A colossal vessel was gliding slowly through the far lock. It was bloody big but unfortunately wasn't filled with a perfect Tetris game of colourful shipping containers. Still it was oddly smooth and quite satisfying to watch, especially as it fit so perfectly with only 60cm ish on each side. It was followed by a tug and a tourist boat. I wandered how long it would take to get bored following a big boat very very slowly through Miraflores locks. I was starting to get a little bored after the initial excitement and I had only been watching five minutes.

I looked to the far end and saw the last container ship of the morning lining himself up. He was called Doug and was apparently an "Energy Saving Champion". Nice one Doug!

It was incredible how quickly these giant vessels rise with the water level. Apparently around 100 million litres of water fill the locks here in a matter of minutes. We could now see most of Doug's belly as the gates were opened and he moved through to the second and final lock of Miraflores before entering the Culebra Cut and then the manmade Gatun Lake.

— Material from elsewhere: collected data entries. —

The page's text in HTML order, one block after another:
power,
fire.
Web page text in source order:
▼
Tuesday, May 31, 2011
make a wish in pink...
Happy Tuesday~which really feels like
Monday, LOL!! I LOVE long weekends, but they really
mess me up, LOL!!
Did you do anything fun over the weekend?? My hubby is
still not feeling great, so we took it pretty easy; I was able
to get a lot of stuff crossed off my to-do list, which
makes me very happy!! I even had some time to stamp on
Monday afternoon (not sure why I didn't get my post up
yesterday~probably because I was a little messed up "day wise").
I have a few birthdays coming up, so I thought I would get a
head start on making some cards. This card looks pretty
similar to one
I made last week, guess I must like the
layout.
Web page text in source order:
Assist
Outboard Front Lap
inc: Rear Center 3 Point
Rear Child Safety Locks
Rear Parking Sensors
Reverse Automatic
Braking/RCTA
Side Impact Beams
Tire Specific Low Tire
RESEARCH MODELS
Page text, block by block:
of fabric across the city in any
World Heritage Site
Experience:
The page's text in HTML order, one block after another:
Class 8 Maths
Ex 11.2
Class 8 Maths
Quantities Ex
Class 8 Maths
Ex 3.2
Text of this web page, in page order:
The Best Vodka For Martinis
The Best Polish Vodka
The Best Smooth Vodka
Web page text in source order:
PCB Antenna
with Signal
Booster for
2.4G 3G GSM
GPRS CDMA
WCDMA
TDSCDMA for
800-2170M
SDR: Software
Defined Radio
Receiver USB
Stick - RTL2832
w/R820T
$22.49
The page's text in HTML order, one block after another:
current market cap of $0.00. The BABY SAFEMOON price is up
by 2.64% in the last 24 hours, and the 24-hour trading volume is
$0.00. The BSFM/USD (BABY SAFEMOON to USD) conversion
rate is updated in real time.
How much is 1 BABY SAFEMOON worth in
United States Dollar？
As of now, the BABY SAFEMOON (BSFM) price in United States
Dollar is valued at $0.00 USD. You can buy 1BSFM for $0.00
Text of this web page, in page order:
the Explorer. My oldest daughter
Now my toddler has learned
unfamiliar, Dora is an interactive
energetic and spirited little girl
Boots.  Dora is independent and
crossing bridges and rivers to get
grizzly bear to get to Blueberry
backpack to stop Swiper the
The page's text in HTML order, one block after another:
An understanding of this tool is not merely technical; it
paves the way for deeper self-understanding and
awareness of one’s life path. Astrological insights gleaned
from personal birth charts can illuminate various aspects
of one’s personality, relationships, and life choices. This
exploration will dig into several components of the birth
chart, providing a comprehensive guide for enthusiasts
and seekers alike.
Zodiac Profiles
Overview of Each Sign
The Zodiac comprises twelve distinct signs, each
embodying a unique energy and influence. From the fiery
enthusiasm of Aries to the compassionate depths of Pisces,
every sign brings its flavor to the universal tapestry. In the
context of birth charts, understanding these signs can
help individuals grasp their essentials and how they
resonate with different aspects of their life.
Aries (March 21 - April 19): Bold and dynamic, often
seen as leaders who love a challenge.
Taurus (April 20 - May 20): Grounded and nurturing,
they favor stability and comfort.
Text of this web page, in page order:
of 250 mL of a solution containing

The ships are secured on each corner by little train like vehicles that run along tracks along the edge of the locks. They guide/pull boats through using taught wire ropes that make sure the boats never scrape the sides. Captains also have to relinquish control of their vessels to special trained lock pilots who drive each boat through. The few crew on deck waved up at the hordes of fellow onlookers on the balcony, we all waved and whooped back like teenage girls at a Stones concert in the 60s.

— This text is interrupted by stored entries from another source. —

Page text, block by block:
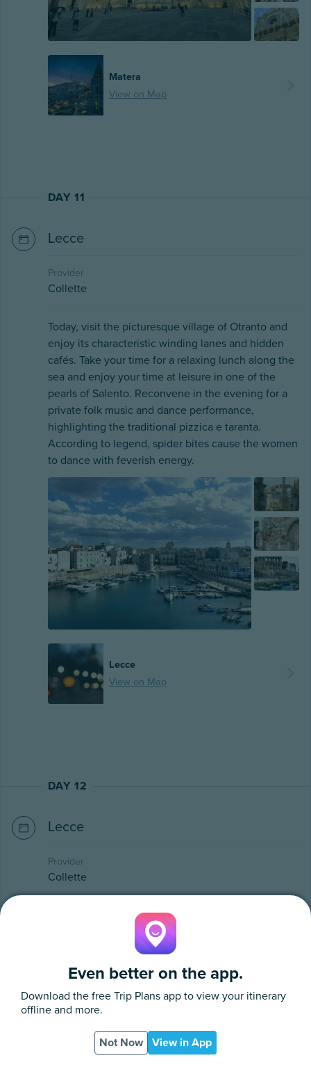
App PDF
Matera
View on Map
DAY 11
Lecce
Provider
Collette
Today, visit the picturesque village of Otranto and
enjoy its characteristic winding lanes and hidden
cafés. Take your time for a relaxing lunch along the
sea and enjoy your time at leisure in one of the
pearls of Salento. Reconvene in the evening for a
private folk music and dance performance,
highlighting the traditional pizzica e taranta.
According to legend, spider bites cause the women
to dance with feverish energy.
Lecce
View on Map
DAY 12
Lecce
Provider
Collette
Stop in Ostuni, a whitewashed town surrounded by
olive trees. Zoom through the town like a local in
the backseat of an open-air Ape Calessino, a
traditional 3-wheeled car. Enjoy time on your own
in Ostuni before continuing to Alberobello
(UNESCO), a whimsical city known for its trulli,
stone huts with cone-shaped roofs. Meander with
your guide through a labyrinth of these gnomish
houses, some adorned with symbols carrying
Even better on the app.
Download the free Trip Plans app to view your itinerary
offline and more.
Not Now View in App
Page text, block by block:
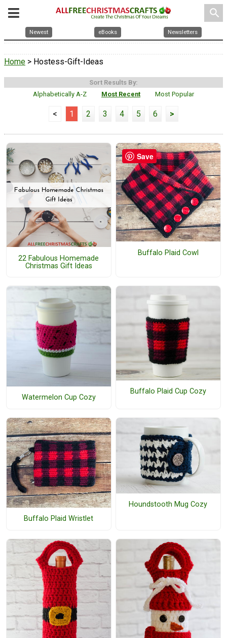
search
Newest eBooks Newsletters
Home > Hostess-Gift-Ideas
Sort Results By:
Alphabetically A-Z
Most Recent Most Popular
< 1 2 3 4 5 6 >
22 Fabulous Homemade
Christmas Gift Ideas
Buffalo Plaid Cowl
Watermelon Cup Cozy
Buffalo Plaid Cup Cozy
Buffalo Plaid Wristlet
Houndstooth Mug Cozy
Save
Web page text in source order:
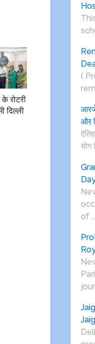
रोटरी
दिल्ली
(
और
योग
of …
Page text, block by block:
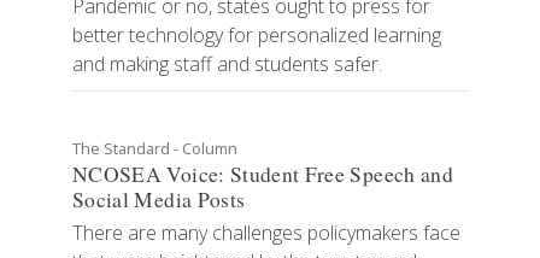
Pandemic or no, states ought to press for
better technology for personalized learning
and making staff and students safer.
The Standard - Column
NCOSEA Voice: Student Free Speech and
Social Media Posts
There are many challenges policymakers face
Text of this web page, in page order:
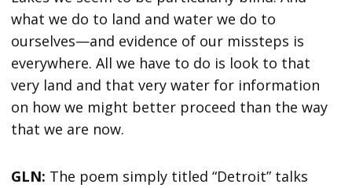
what we do to land and water we do to
ourselves—and evidence of our missteps is
everywhere. All we have to do is look to that
very land and that very water for information
on how we might better proceed than the way
that we are now.
GLN: The poem simply titled “Detroit” talks
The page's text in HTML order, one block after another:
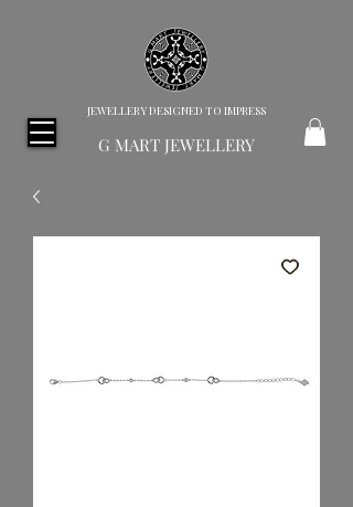
JEWELLERY DESIGNED TO IMPRESS
G MART JEWELLERY
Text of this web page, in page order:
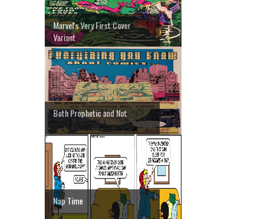
Marvel's Very First Cover
Variant
Both Prophetic and Not
Nap Time

After Doug had passed through the final gate and was painfully slowly making his way out into the Canal we headed downstairs and watched a short film that was pretty euphoric and heroic about how the Canal and Panama came into existence. It was a bit over the top and patriotic and we all left feeling a tad emotionally drained.

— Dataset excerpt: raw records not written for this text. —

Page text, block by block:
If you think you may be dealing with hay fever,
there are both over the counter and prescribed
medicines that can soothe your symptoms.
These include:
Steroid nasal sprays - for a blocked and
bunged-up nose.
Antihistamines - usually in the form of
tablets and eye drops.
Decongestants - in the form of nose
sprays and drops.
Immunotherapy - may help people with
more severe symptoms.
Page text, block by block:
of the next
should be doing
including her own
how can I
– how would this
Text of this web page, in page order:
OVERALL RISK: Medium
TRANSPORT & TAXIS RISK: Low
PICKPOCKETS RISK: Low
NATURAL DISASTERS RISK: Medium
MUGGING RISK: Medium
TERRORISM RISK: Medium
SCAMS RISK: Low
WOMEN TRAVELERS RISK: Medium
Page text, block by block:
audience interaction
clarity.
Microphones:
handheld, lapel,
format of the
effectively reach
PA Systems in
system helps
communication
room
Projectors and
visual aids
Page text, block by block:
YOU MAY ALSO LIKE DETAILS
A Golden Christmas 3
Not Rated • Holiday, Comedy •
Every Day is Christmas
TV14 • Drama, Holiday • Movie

As we were visiting a city that apparently grew rich of the drug trade for our last night we decided to get high, 62 floors high to be precise. The Hard Rock Hotel has a rooftop bar you can visit for free and the views over the city are spectacular. We were feeling so Rock'n'Roll that we didn't even stay for a drink and were in bed by 21:30. 

On our way home a religious procession for Santa de Semana (Easter) was slowly walking up the middle of the street with a band playing slow hymn music. Everyone was dressed in long white gowns with bright purple bits at the bottom and the odd gold tassel. For a celebration it was quite a solomn affair and everyone seemed to be taking it very seriously. A few folk such as us had stopped on the side of the road to watch it pass. Whilst scanning the onlookers outside Nathans Fast Food Joint, I spotted a person dressed as a giant smiling hot-dog trying not to stand out.